What is being asked -
Within the data that follows, set down exactly the lines from the one containing "cross-registry-integrations (273, 467)" through the one containing "Summary of selection", both ends included.

[Stored dataset items]

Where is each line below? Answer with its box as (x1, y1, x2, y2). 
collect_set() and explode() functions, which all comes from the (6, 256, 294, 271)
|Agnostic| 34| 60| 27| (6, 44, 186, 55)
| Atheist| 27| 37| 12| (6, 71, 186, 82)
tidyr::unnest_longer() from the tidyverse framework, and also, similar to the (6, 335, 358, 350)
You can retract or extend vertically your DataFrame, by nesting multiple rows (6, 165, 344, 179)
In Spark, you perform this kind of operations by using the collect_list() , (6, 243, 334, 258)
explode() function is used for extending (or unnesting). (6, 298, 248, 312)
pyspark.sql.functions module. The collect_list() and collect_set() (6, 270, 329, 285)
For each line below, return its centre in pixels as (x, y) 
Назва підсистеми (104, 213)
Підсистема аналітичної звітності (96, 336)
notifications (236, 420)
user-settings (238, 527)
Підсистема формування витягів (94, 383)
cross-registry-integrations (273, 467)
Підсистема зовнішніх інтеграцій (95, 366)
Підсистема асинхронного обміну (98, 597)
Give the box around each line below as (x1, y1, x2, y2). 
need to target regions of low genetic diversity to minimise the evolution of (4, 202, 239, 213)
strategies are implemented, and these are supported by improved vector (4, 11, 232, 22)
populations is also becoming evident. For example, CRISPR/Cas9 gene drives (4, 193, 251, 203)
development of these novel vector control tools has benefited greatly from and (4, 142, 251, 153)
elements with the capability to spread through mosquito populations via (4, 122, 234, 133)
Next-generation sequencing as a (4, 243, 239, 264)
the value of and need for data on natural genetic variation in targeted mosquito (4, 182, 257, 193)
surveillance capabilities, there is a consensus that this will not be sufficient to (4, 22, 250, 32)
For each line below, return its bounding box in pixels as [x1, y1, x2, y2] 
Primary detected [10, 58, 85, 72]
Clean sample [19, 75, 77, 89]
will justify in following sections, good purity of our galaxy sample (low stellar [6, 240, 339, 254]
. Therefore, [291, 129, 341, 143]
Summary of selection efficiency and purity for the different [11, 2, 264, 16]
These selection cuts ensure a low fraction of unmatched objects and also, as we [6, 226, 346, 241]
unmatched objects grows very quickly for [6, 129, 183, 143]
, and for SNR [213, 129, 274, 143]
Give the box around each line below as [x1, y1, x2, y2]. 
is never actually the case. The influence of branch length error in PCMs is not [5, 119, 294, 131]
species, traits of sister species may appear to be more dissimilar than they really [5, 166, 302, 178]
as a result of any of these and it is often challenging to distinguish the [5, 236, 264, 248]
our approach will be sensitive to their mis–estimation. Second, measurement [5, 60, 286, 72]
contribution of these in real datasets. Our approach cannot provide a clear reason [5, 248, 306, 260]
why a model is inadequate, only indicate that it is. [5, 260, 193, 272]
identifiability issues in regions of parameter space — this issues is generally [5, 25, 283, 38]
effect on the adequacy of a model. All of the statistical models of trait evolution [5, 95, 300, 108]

Task answer -
cross-registry-integrations (273, 467)
Підсистема зовнішніх інтеграцій (95, 366)
Підсистема асинхронного обміну (98, 597)
Give the box around each line below as (x1, y1, x2, y2). 
need to target regions of low genetic diversity to minimise the evolution of (4, 202, 239, 213)
strategies are implemented, and these are supported by improved vector (4, 11, 232, 22)
populations is also becoming evident. For example, CRISPR/Cas9 gene drives (4, 193, 251, 203)
development of these novel vector control tools has benefited greatly from and (4, 142, 251, 153)
elements with the capability to spread through mosquito populations via (4, 122, 234, 133)
Next-generation sequencing as a (4, 243, 239, 264)
the value of and need for data on natural genetic variation in targeted mosquito (4, 182, 257, 193)
surveillance capabilities, there is a consensus that this will not be sufficient to (4, 22, 250, 32)
For each line below, return its bounding box in pixels as [x1, y1, x2, y2] 
Primary detected [10, 58, 85, 72]
Clean sample [19, 75, 77, 89]
will justify in following sections, good purity of our galaxy sample (low stellar [6, 240, 339, 254]
. Therefore, [291, 129, 341, 143]
Summary of selection efficiency and purity for the different [11, 2, 264, 16]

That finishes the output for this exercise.